## [INSTRUCTIONS TO FOLLOW]
Starting at the first entry below, repeat all the data word for word and drop the pictures.

(Entries taken from a collection)
========================================
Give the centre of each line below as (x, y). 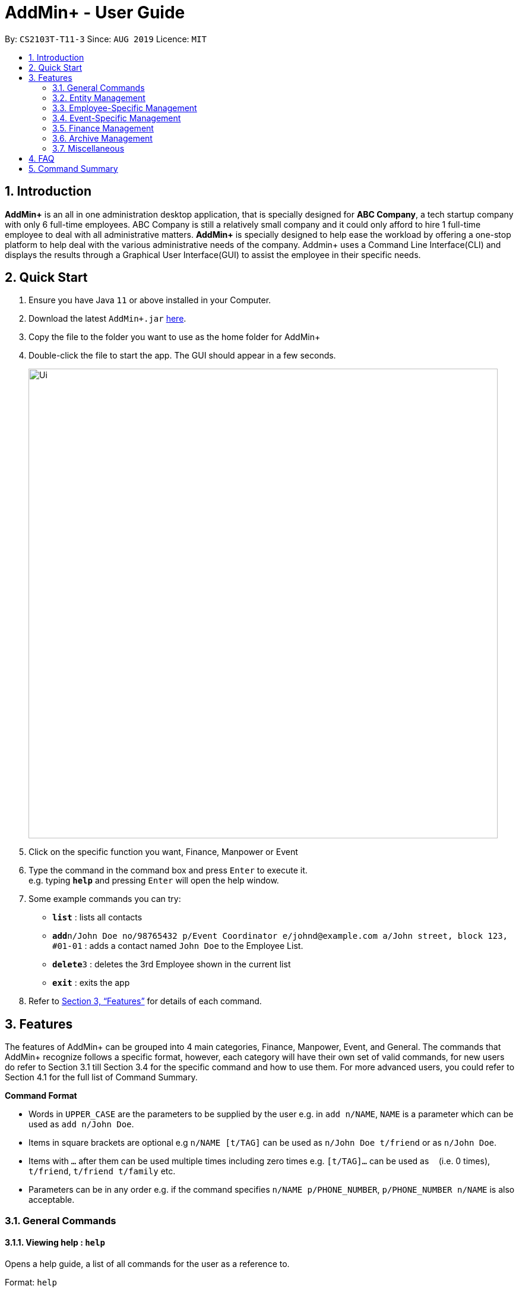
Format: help (31, 1282)
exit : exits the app (91, 983)
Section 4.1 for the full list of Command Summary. (101, 1077)
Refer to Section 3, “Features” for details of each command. (145, 1001)
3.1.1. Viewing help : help (55, 1243)
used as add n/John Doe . (81, 1124)
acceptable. (52, 1200)
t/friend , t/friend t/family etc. (102, 1171)
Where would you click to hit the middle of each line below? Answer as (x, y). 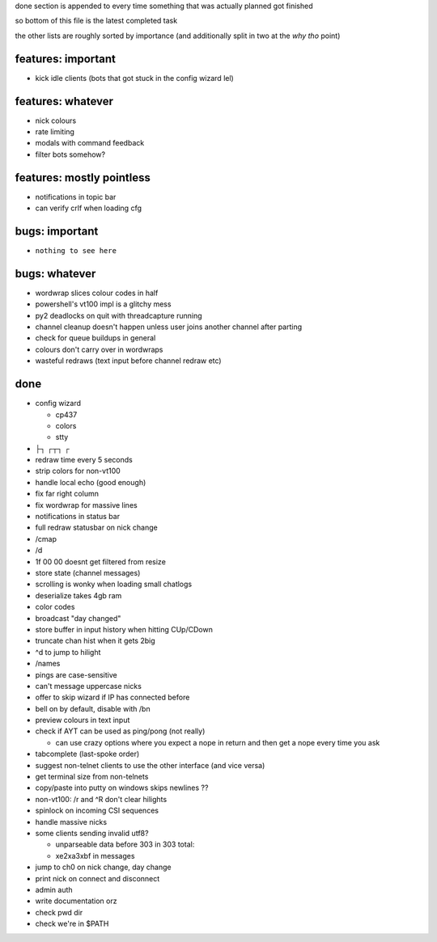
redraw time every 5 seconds (84, 460)
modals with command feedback (90, 143)
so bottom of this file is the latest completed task (96, 21)
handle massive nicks (71, 822)
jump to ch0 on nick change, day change (103, 867)
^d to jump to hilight (68, 652)
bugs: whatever (55, 274)
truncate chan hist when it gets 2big (95, 641)
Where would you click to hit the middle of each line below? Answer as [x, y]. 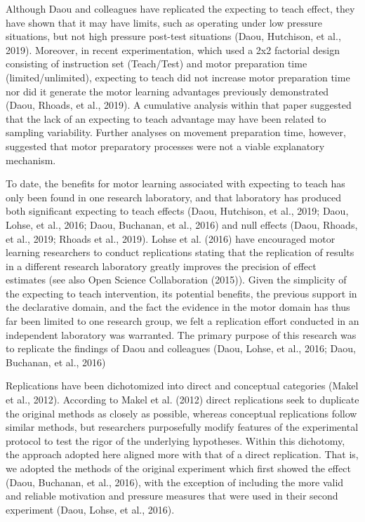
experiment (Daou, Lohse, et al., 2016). [90, 509]
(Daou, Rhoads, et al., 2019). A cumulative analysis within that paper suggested [179, 105]
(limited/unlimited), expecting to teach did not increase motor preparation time [178, 77]
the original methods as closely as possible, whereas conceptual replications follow [181, 413]
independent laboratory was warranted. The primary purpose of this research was [181, 334]
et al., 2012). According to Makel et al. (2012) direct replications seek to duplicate [182, 400]
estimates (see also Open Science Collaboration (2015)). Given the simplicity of [176, 280]
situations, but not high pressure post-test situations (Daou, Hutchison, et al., [173, 36]
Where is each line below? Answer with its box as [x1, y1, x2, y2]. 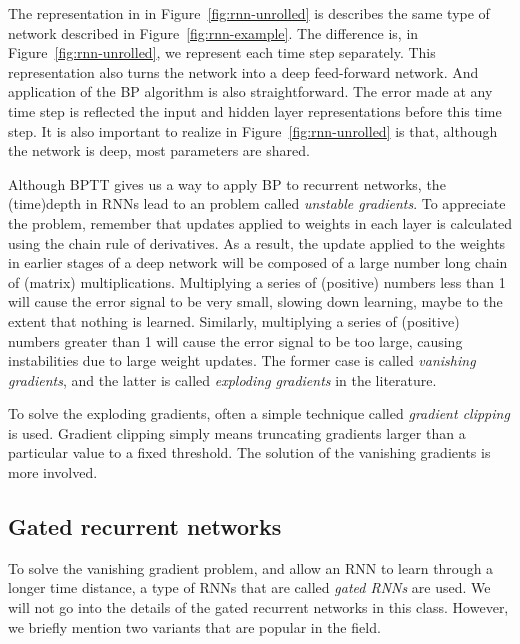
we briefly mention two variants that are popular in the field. [8, 616, 381, 637]
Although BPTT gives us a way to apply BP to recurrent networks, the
========================================
## [WRITTEN SOLUTION]
Give the centre of each line below as (x, y). 
Format: help (31, 1282)
exit : exits the app (91, 983)
Section 4.1 for the full list of Command Summary. (101, 1077)
Refer to Section 3, “Features” for details of each command. (145, 1001)
3.1.1. Viewing help : help (55, 1243)
used as add n/John Doe . (81, 1124)
acceptable. (52, 1200)
t/friend , t/friend t/family etc. (102, 1171)
Where would you click to hit the middle of each line below? Answer as (x, y). 
redraw time every 5 seconds (84, 460)
modals with command feedback (90, 143)
so bottom of this file is the latest completed task (96, 21)
handle massive nicks (71, 822)
jump to ch0 on nick change, day change (103, 867)
^d to jump to hilight (68, 652)
bugs: whatever (55, 274)
truncate chan hist when it gets 2big (95, 641)
Where would you click to hit the middle of each line below? Answer as [x, y]. 
experiment (Daou, Lohse, et al., 2016). [90, 509]
(Daou, Rhoads, et al., 2019). A cumulative analysis within that paper suggested [179, 105]
(limited/unlimited), expecting to teach did not increase motor preparation time [178, 77]
the original methods as closely as possible, whereas conceptual replications follow [181, 413]
independent laboratory was warranted. The primary purpose of this research was [181, 334]
et al., 2012). According to Makel et al. (2012) direct replications seek to duplicate [182, 400]
estimates (see also Open Science Collaboration (2015)). Given the simplicity of [176, 280]
situations, but not high pressure post-test situations (Daou, Hutchison, et al., [173, 36]
Where is each line below? Answer with its box as [x1, y1, x2, y2]. 
we briefly mention two variants that are popular in the field. [8, 616, 381, 637]
Although BPTT gives us a way to apply BP to recurrent networks, the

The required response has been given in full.